Jeanne buscava assiduamente a direção espiritual. Entre seus diretores figuram, em sua maioria, sacerdotes jesuítas, que atestaram que as revelações que tinha não podiam ter outra origem senão a divina.
Desde 1619 aparece o pensamento de fundar uma Ordem. Em 02 de julho de 1625, deixa a casa paterna para começar a fundação em companhia de mais duas jovens. Chegou a fundar quatro mosteiros. Em 10 de setembro de 1670 toma o hábito da Ordem do Verbo Encarnado e faz sua profissão.
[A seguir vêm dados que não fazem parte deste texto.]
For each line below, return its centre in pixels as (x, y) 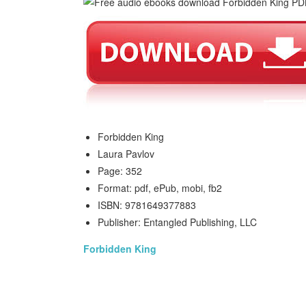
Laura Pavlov (126, 154)
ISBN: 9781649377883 (147, 205)
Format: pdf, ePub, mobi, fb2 (160, 188)
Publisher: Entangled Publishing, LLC (177, 222)
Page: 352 (120, 171)
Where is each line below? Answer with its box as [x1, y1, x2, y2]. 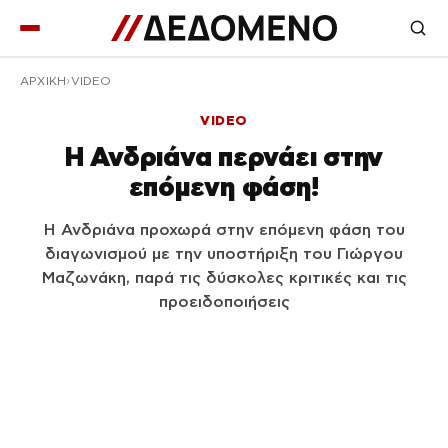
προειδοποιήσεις [158, 293, 290, 310]
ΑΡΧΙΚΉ [20, 75, 67, 87]
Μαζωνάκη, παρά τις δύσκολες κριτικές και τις [41, 269, 407, 286]
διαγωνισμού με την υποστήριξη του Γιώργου [45, 245, 403, 262]
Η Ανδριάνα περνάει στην [64, 142, 384, 171]
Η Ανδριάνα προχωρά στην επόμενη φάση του [43, 221, 405, 238]
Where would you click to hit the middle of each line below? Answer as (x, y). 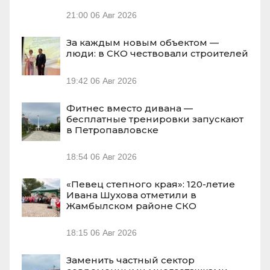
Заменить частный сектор (130, 260)
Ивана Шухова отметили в (131, 195)
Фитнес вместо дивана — (130, 108)
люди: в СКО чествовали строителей (157, 54)
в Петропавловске (112, 130)
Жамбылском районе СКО (131, 206)
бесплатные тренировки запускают (155, 119)
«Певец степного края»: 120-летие (151, 184)
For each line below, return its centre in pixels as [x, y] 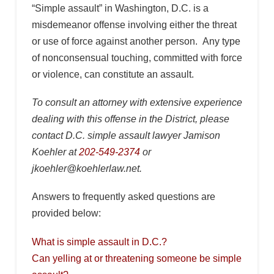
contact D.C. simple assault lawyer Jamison [126, 136]
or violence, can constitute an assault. [113, 75]
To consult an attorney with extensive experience [137, 103]
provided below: [66, 213]
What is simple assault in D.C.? [99, 242]
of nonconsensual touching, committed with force [137, 58]
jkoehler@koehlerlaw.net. [89, 169]
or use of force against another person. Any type [136, 42]
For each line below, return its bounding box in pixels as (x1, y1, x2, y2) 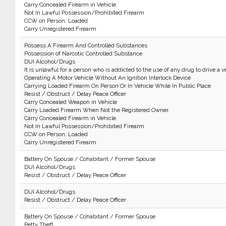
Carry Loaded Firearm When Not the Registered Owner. (24, 106, 169, 114)
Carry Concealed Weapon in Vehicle (24, 98, 117, 105)
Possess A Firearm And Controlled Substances (24, 42, 147, 49)
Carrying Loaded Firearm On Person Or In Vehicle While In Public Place (24, 82, 211, 89)
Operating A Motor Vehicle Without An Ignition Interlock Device (24, 74, 191, 81)
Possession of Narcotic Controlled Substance (24, 50, 142, 57)
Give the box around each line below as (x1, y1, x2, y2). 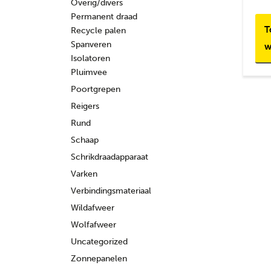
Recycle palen (71, 25, 126, 36)
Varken (71, 169, 97, 179)
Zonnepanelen (71, 253, 127, 264)
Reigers (71, 101, 99, 111)
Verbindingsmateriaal (71, 186, 151, 196)
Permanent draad (71, 11, 137, 22)
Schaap (71, 135, 99, 145)
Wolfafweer (71, 220, 116, 230)
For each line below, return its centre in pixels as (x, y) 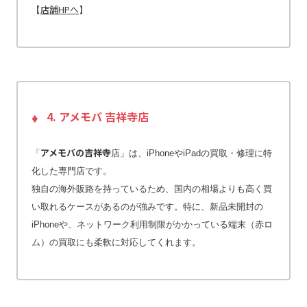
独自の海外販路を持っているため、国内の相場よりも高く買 (152, 188)
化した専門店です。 (72, 171)
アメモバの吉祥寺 (76, 152)
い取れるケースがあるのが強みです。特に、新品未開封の (147, 206)
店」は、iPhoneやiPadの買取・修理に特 (192, 153)
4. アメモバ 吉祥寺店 (97, 116)
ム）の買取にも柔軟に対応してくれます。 (116, 242)
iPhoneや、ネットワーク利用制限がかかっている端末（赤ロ (152, 224)
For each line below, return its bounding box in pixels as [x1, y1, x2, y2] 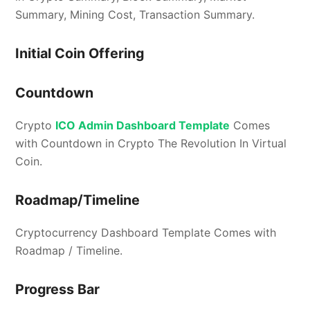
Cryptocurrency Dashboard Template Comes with [15, 225, 277, 239]
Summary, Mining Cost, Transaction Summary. [15, 7, 255, 21]
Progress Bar [15, 280, 100, 298]
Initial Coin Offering [15, 44, 145, 62]
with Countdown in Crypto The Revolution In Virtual [15, 136, 287, 150]
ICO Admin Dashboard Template [55, 118, 230, 132]
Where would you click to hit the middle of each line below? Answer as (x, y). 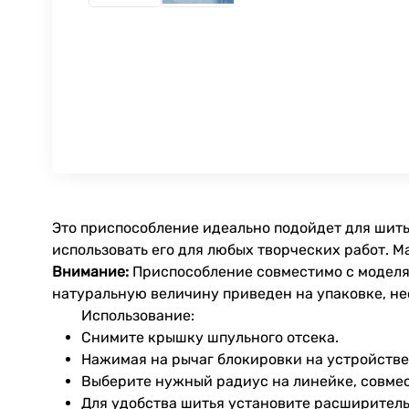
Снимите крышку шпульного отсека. (210, 337)
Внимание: (90, 271)
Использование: (138, 315)
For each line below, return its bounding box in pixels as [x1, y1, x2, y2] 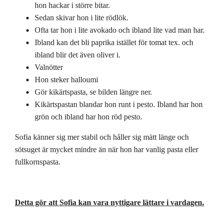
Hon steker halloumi [35, 75, 98, 84]
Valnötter [35, 62, 63, 71]
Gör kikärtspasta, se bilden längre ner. [35, 87, 152, 96]
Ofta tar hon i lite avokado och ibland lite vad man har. [35, 25, 205, 34]
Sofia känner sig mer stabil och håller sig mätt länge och [15, 132, 189, 141]
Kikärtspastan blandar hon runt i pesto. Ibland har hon [35, 100, 203, 109]
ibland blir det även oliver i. [35, 50, 120, 59]
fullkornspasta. [15, 157, 60, 166]
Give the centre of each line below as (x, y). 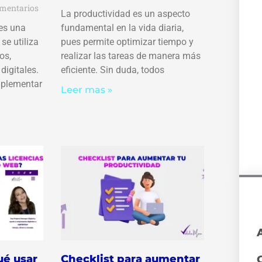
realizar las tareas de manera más (130, 56)
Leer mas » (86, 90)
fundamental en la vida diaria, (122, 28)
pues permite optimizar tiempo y (127, 42)
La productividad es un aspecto (125, 14)
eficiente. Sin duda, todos (112, 70)
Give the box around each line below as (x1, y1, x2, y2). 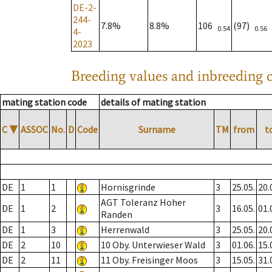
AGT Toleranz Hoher (101, 196, 186, 209)
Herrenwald (101, 223, 149, 236)
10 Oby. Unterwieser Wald (101, 239, 205, 251)
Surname (138, 123, 175, 136)
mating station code (2, 96, 87, 109)
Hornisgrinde (101, 181, 155, 194)
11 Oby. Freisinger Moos (101, 254, 198, 267)
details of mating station (101, 96, 206, 109)
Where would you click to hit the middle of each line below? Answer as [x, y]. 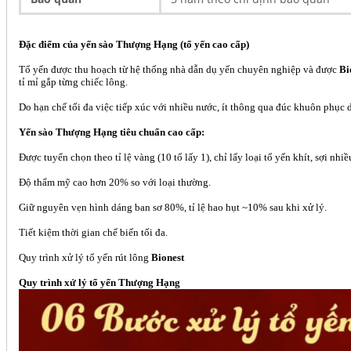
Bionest [168, 257]
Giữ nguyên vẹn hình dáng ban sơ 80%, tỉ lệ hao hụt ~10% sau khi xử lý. [173, 207]
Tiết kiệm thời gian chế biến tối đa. [93, 232]
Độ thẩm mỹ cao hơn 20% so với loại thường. [115, 182]
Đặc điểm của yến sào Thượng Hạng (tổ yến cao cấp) [134, 44]
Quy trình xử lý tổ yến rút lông [85, 257]
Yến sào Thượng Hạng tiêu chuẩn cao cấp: [112, 132]
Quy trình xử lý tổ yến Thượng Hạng [100, 282]
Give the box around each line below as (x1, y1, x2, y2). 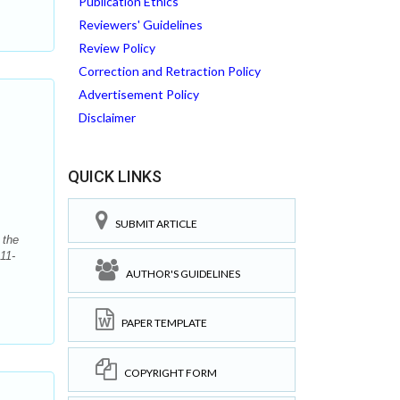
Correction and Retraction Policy (79, 63, 261, 79)
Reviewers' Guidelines (79, 17, 203, 32)
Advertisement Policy (79, 87, 199, 102)
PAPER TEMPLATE (114, 316, 207, 329)
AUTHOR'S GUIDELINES (119, 266, 240, 280)
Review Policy (79, 40, 155, 55)
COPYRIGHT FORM (117, 365, 217, 379)
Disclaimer (79, 110, 136, 125)
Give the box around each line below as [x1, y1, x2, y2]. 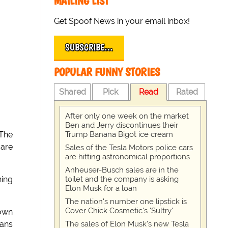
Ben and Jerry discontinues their [65, 121, 179, 130]
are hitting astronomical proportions [65, 152, 190, 161]
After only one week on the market [65, 111, 189, 121]
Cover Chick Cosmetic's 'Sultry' [65, 206, 174, 215]
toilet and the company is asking [65, 175, 179, 184]
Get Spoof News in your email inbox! [54, 16, 190, 26]
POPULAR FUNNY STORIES [54, 65, 160, 79]
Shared [59, 87, 86, 97]
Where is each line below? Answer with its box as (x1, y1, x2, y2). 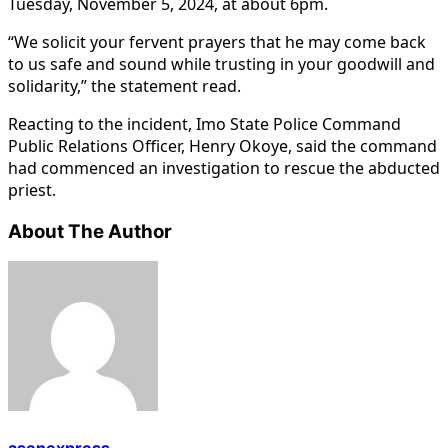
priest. (8, 178, 56, 201)
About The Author (8, 219, 172, 243)
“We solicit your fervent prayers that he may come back (8, 30, 426, 53)
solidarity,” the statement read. (8, 74, 241, 97)
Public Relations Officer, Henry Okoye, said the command (8, 134, 437, 157)
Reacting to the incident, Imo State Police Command (8, 112, 401, 135)
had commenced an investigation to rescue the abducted (8, 156, 440, 179)
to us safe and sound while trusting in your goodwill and (8, 52, 435, 75)
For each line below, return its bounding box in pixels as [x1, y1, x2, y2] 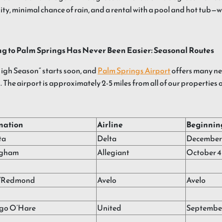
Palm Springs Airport [98, 64, 170, 77]
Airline [97, 118, 123, 131]
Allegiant [97, 146, 129, 159]
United [97, 202, 121, 214]
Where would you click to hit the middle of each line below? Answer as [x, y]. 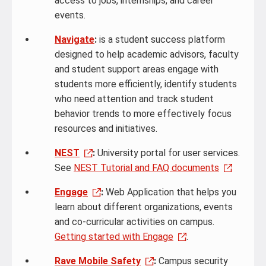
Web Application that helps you [170, 192]
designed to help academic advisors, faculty [147, 54]
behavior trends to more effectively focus [143, 114]
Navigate [75, 39]
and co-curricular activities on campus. [134, 222]
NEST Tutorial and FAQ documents [146, 168]
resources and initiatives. [106, 129]
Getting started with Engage [114, 237]
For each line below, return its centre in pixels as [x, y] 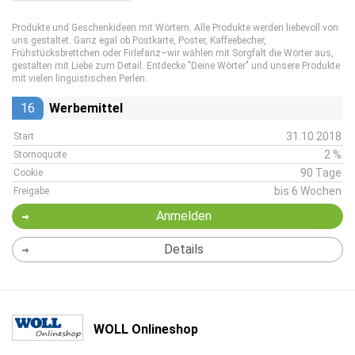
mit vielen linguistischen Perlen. [80, 78]
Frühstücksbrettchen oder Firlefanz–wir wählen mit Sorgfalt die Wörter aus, [173, 53]
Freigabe [31, 191]
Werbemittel [86, 108]
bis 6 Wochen [308, 191]
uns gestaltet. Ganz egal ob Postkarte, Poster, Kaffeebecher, [139, 40]
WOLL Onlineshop [146, 329]
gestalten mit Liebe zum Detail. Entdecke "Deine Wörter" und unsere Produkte [176, 66]
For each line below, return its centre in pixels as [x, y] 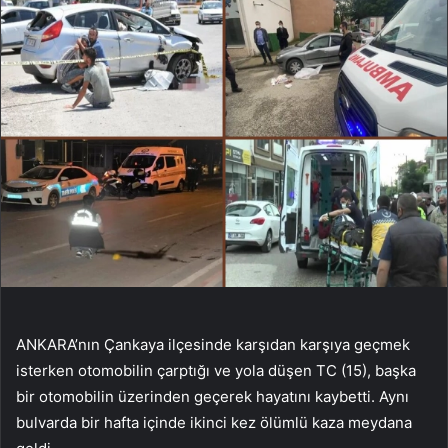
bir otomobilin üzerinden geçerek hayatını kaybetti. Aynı [212, 396]
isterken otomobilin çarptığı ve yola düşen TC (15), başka [216, 370]
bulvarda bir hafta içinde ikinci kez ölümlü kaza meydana [214, 422]
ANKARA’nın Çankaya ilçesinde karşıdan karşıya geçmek [213, 344]
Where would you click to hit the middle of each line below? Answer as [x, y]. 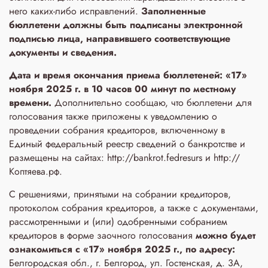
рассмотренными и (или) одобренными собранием [118, 222]
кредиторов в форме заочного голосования [102, 235]
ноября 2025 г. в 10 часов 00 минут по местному [122, 89]
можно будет [226, 235]
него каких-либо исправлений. [75, 11]
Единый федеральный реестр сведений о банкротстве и [127, 144]
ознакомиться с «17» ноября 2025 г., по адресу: [122, 249]
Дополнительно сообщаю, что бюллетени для [152, 103]
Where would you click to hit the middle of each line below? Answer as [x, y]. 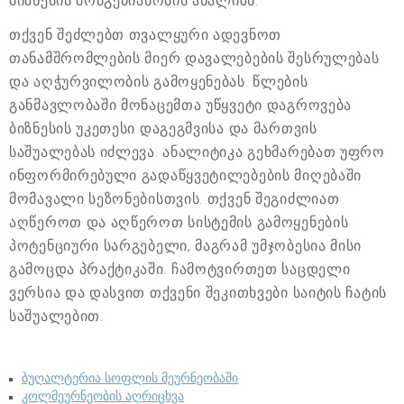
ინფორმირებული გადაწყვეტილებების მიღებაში [186, 176]
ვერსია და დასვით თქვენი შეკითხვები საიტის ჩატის [198, 293]
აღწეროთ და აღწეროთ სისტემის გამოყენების [179, 223]
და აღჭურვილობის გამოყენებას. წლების [159, 82]
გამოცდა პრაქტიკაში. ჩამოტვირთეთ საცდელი [180, 270]
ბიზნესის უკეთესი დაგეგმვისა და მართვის [163, 129]
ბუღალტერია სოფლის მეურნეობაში [130, 379]
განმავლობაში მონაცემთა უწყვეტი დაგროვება [180, 106]
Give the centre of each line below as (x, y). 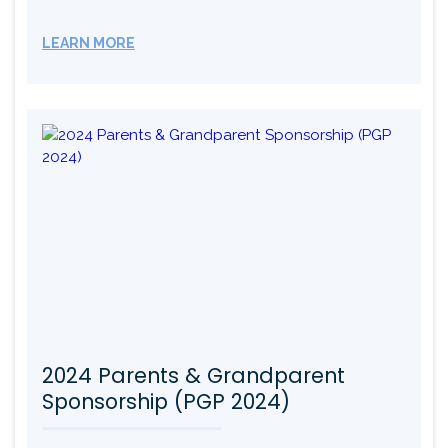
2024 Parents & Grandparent (193, 376)
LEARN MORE (88, 43)
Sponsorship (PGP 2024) (166, 402)
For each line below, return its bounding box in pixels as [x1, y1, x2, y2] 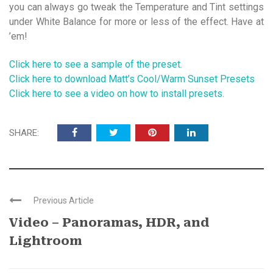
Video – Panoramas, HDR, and [9, 215, 210, 230]
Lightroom [9, 233, 82, 249]
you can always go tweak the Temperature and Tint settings [9, 1, 264, 13]
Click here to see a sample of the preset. [9, 58, 182, 71]
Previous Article [34, 196, 94, 206]
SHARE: [9, 127, 39, 139]
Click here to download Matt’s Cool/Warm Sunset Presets [9, 73, 255, 85]
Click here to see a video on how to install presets [9, 88, 222, 100]
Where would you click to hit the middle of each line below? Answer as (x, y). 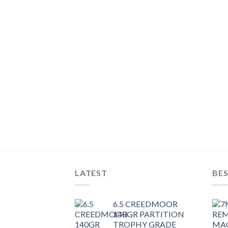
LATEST (91, 173)
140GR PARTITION (149, 214)
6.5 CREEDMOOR (145, 204)
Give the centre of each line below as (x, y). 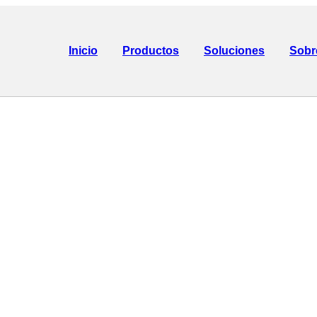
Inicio (83, 51)
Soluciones (234, 51)
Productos (151, 51)
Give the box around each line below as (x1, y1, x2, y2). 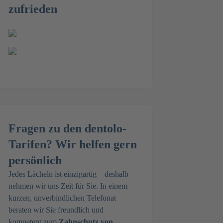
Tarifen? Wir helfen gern (8, 138, 137, 151)
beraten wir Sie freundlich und (8, 206, 104, 214)
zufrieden (8, 2, 57, 15)
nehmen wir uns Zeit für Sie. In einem (8, 182, 127, 190)
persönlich (8, 154, 62, 167)
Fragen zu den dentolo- (8, 122, 126, 135)
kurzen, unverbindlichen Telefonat (8, 194, 116, 202)
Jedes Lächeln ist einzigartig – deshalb (8, 170, 128, 178)
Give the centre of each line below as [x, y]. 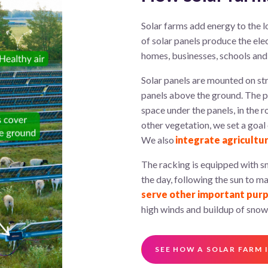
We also [158, 139]
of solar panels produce [190, 40]
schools [235, 55]
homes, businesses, [180, 55]
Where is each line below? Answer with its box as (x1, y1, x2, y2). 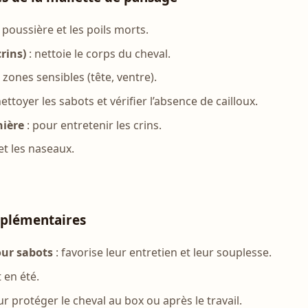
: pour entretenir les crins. (24, 117, 162, 133)
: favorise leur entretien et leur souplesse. (53, 245, 272, 261)
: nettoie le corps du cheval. (26, 45, 171, 61)
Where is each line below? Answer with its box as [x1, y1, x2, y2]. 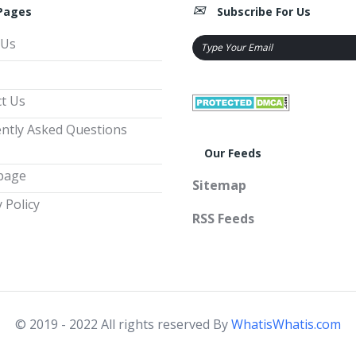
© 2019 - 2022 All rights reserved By [15, 315, 231, 333]
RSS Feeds [192, 209, 254, 227]
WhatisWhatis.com [231, 315, 341, 333]
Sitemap [192, 176, 246, 194]
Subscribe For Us [217, 4, 311, 19]
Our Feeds [204, 145, 261, 161]
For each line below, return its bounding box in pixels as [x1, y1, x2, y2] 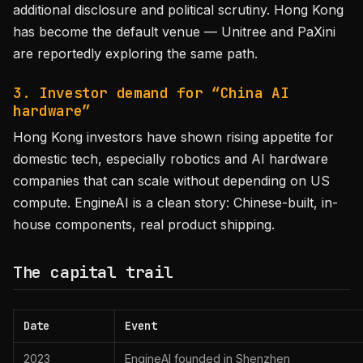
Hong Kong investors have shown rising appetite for [13, 129, 334, 145]
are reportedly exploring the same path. [13, 45, 258, 62]
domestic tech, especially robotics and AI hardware [13, 151, 328, 167]
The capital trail [13, 262, 173, 283]
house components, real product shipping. [13, 216, 275, 233]
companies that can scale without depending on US [13, 173, 330, 189]
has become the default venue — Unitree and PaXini [13, 23, 335, 40]
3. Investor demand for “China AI [13, 83, 289, 102]
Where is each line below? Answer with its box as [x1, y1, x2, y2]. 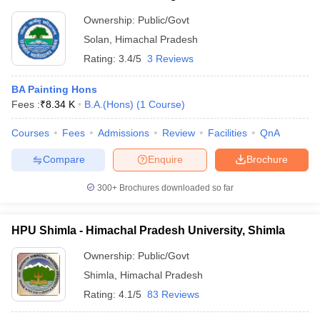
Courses [11, 126, 49, 139]
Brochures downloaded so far [117, 182, 234, 193]
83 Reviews [147, 288, 199, 300]
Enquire [148, 154, 183, 166]
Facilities [208, 126, 247, 139]
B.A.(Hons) [84, 98, 134, 110]
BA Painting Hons [11, 83, 97, 95]
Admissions [98, 126, 149, 139]
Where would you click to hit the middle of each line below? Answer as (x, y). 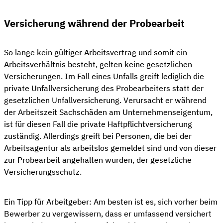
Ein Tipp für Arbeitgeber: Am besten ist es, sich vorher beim (111, 201)
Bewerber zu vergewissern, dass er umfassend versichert (108, 213)
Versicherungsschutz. (43, 171)
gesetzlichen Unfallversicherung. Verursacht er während (105, 100)
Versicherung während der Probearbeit (94, 23)
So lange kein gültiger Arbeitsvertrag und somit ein (96, 52)
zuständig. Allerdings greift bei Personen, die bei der (98, 136)
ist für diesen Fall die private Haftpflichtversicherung (98, 124)
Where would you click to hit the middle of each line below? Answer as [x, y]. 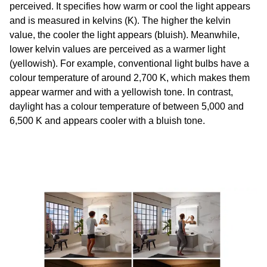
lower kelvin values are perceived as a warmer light [117, 49]
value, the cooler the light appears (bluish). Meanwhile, [125, 35]
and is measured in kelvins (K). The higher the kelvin [120, 21]
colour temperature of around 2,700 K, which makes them [130, 78]
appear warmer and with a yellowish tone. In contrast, [121, 92]
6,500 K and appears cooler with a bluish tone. [107, 121]
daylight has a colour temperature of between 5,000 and [127, 106]
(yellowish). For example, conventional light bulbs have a [129, 63]
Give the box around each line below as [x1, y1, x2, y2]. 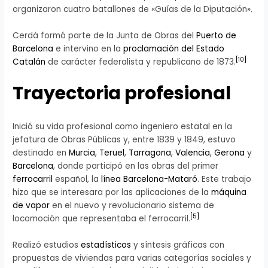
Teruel [99, 147, 125, 159]
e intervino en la [53, 43, 124, 55]
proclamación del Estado [123, 43, 225, 55]
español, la [53, 173, 102, 185]
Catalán [13, 56, 46, 68]
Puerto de [196, 30, 237, 42]
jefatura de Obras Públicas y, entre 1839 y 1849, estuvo [13, 134, 236, 146]
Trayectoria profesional [13, 81, 232, 106]
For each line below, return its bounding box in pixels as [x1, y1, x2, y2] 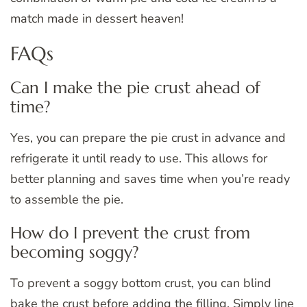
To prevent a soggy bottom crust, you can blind [10, 274, 271, 291]
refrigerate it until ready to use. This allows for [10, 149, 267, 167]
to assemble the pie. [10, 191, 123, 208]
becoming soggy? [10, 241, 139, 262]
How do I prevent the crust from [10, 222, 250, 243]
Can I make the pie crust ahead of [10, 77, 260, 98]
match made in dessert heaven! [10, 10, 184, 27]
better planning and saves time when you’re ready [10, 170, 290, 187]
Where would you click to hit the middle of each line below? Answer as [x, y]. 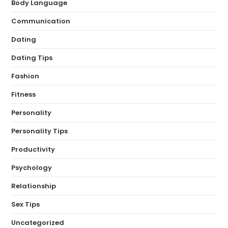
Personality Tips [40, 131]
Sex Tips [26, 204]
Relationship [34, 186]
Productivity [33, 149]
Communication [41, 21]
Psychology [32, 167]
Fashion [25, 76]
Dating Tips [32, 58]
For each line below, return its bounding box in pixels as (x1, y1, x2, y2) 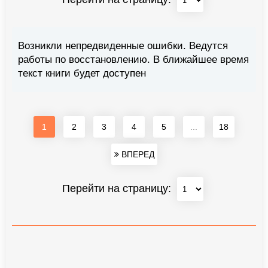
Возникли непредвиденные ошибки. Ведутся (18, 40, 228, 52)
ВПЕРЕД (118, 150, 154, 160)
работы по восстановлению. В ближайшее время (18, 54, 249, 66)
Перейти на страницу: (62, 182, 174, 194)
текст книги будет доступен (18, 68, 146, 80)
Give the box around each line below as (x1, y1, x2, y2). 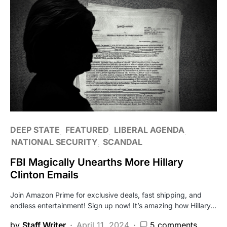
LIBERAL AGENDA (114, 124, 184, 135)
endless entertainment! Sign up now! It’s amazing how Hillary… (10, 201, 216, 210)
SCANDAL (103, 136, 142, 147)
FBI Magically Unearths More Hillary (10, 156, 183, 168)
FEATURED (65, 124, 108, 135)
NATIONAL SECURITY (11, 136, 97, 147)
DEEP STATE (10, 124, 60, 135)
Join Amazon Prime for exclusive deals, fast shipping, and (10, 190, 202, 199)
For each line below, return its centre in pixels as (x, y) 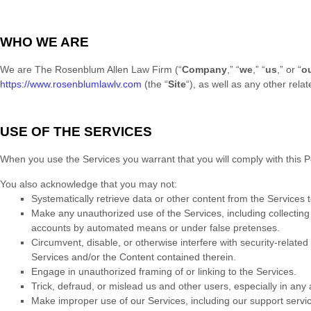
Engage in (55, 272)
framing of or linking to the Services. (216, 272)
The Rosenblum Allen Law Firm (103, 70)
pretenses (255, 228)
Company (204, 70)
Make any (54, 213)
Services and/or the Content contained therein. (135, 257)
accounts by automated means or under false (132, 228)
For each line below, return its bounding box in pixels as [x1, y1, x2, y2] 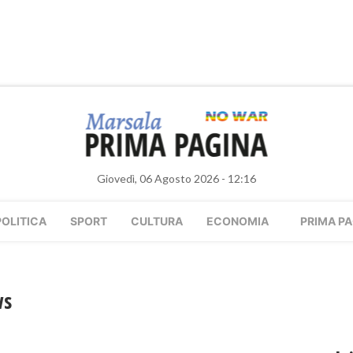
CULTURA [131, 214, 183, 228]
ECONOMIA [206, 214, 269, 228]
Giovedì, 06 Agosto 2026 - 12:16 [97, 172, 256, 185]

Morre no dia seguinte, em 11 de setembro de 1670.
O processo da Causa de Beatificação e Canonização da Serva de Deus sucedeu da seguinte maneira: em 1966 inicia-se o processo diocesano, apesar de sua fama de santidade houvesse estado muito vivo entre as irmãs, os sacerdotes e seculares durante séculos. A causa retomou em 1970. Em 1984 reconheceu-se a validade do processo diocesano a cerca das virtudes e da fama de santidade bem como do processo dos escritos.
A “positio” foi publicada em janeiro de 1987. Em 19 de maio de 1987 ocorreu a assembleia de consultores historiadores e em 18 de outubro de 1991 o congresso particular dos consultores teólogos. A conclusão foi positiva em ambos os casos. Em 21 de janeiro de 1992 os cardeais e os bispos confirmaram na Congregação a prática heroica das virtudes teologais, cardeais e suas anexas.

O decreto de venerabilidade foi dado em 07 de março de 1992.